Po tych słowach odwrócił się i wraz z Garionem i Zakathem przeszli przez tłum roztańczonych gości i opuścili komnatę tronową. Dopóki Belgarath znajdował się pośród nieznajomych, wyraz jego twarzy był obojętny. Kiedy jednak znaleźli się w opustoszałym korytarzu, zaczął przeklinać siarczyście.
- Już prawie miałem mapę w ręku! - ryknął wzburzony. - Naradas znów mi to zrobił.
- Czy mam pójść po pozostałych? - spytał Garion.
- Nie. Wszyscy chcieliby pójść z nami, a to tylko sprowokuje kłótnię. Zostawimy im wiadomość.
- Znowu?
- Te powtórzenia stają się coraz bardziej regularne, prawda?
- Miejmy nadzieję, że Polgara tym razem nie zareaguje w ten sam sposób.
- O czym wy mówicie? - zapytał Zakath.
- Silk, dziadek i ja wyślizgnęliśmy się z Rivy, kiedy wyruszyliśmy na spotkanie z Torakiem - wyjaśniał Garion. - Zostawiliśmy wiadomość, lecz ciocia Pol opacznie ją zrozumiała. Pamiętam mnóstwo przekleństw i sporo wybuchów.
- Lady Polgara? Jest przecie uosobieniem delikatności.
- Nie daj się omamić, Zakacie - rzekł Belgarath. - Wstrętny charakter Pol ujawnia się, kiedy sprawy nie układają po jej myśli.
- To chyba cecha rodzinna - odparł szczerze Zakath.

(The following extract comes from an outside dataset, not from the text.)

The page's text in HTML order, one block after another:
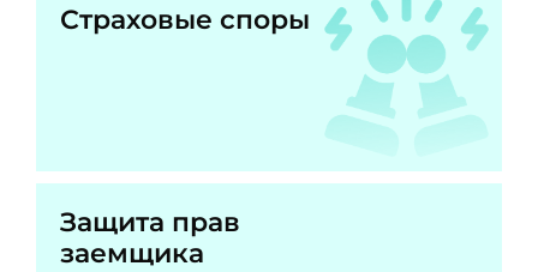
Страховые споры
Защита прав
заемщика

- Próbujesz być zabawny? Idźcie obydwaj do stajni. Każcie parobkom osiodłać konie i dowiedzcie się, gdzie znajduje się ta wioska. Zanim wyruszymy, chcę porozmawiać z Cyradis. Zamierzam wydobyć od tej dziewczyny kilka jasnych odpowiedzi. Za chwilę dołączę do was na dziedzińcu.
Wkrótce dosiedli koni. Garion i Zakath wzięli swe długie lance ze stojaka w stajni, po czym cała trójka opuściła teren pałacu.

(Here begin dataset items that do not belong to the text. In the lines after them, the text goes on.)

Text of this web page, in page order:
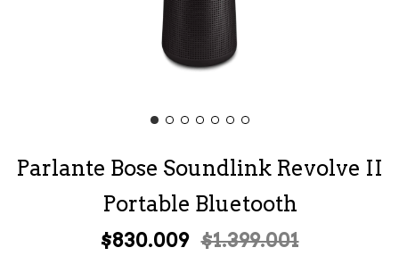
Parlante Bose Soundlink Revolve II
Portable Bluetooth
$830.009 $1.399.001
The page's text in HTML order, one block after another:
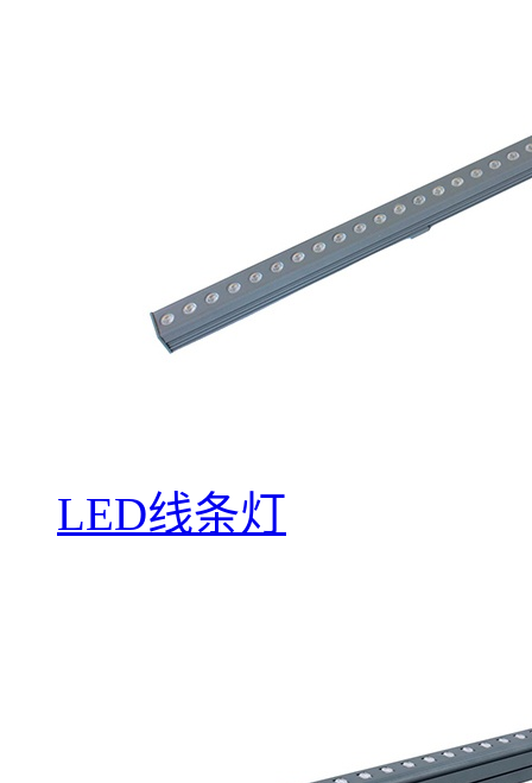
LED线条灯
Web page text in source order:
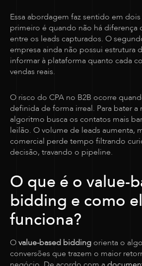
Essa abordagem faz sentido em
primeiro é quando não há diferença
entre os leads capturados. O
empresa ainda não possui estrutura
informar à plataforma quanto cada
vendas reais.
O risco do CPA no B2B ocorre
definida de forma irreal. Para bater
algoritmo busca os contatos mais
leilão. O volume de leads aumenta,
comercial perde tempo filtrando
decisão, travando o pipeline.
O que é o value-
bidding e como
funciona?
Ovalue-based bidding orienta o
conversões que trazem o maior

- Powiodło ci się z Cyradis? - Garion zwrócił się do Belgaratha.
- W pewnym sensie. Powiedziała mi, że ten smok to nie Zandramas.

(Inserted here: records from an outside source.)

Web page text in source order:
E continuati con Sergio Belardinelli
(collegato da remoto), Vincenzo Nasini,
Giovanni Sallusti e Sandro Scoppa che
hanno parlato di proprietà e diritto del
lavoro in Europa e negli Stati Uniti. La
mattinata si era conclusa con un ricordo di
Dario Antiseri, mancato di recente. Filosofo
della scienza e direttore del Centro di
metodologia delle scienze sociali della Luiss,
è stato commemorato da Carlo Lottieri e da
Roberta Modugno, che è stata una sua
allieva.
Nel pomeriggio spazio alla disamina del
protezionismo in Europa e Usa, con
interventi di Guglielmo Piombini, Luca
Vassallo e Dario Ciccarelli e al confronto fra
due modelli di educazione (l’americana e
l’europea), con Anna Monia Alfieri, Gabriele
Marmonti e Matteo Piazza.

- A zatem to prawdziwy smok?
- Prawdopodobnie tak. Potem zrobiła się tajemnicza. Powiedziała, że jakiś inny duch opętał tego smoka, co oznacza, że obaj musicie zachować niesłychaną ostrożność. Smoki zwykłe są bardzo głupie, lecz jeśli ich umysły są we władaniu jakiegoś ducha, mogą okazać się bardziej nieprzewidywalne.
Z bocznej uliczki wyłonił się zwinny kształt i w ciemności zamigotały zielone oczy wilczycy.
- Co słychać, mała siostro? - powitał ją oficjalnie Garion. W ostatnim momencie powstrzymał się od nazwania jej babcią.
- Jestem zadowolona - odparła. - Wyruszacie na łowy. Będę wam towarzyszyć.
- Muszę cię przestrzec, że stworzenie, którego szukamy, nie nadaje się do jedzenia.
- Poluję nie tylko po to, by jeść.
- A zatem radzi jesteśmy z twego towarzystwa.
- Co ona powiedziała? - spytał Zakath.
- Chce iść z nami.
- Ostrzegłeś ją, że będzie niebezpiecznie?
- Myślę, że sama o tym wie.
- To jej sprawa. - Belgarath wzruszył ramionami. - Próżno próbować nakazać coś wilkowi.
Przejechali przez bramę i ruszyli drogą wskazaną przez jednego z giermków.
- Powiedział, że to jakieś osiem mil - odezwał się Garion. Belgarath spojrzał na nocne niebo.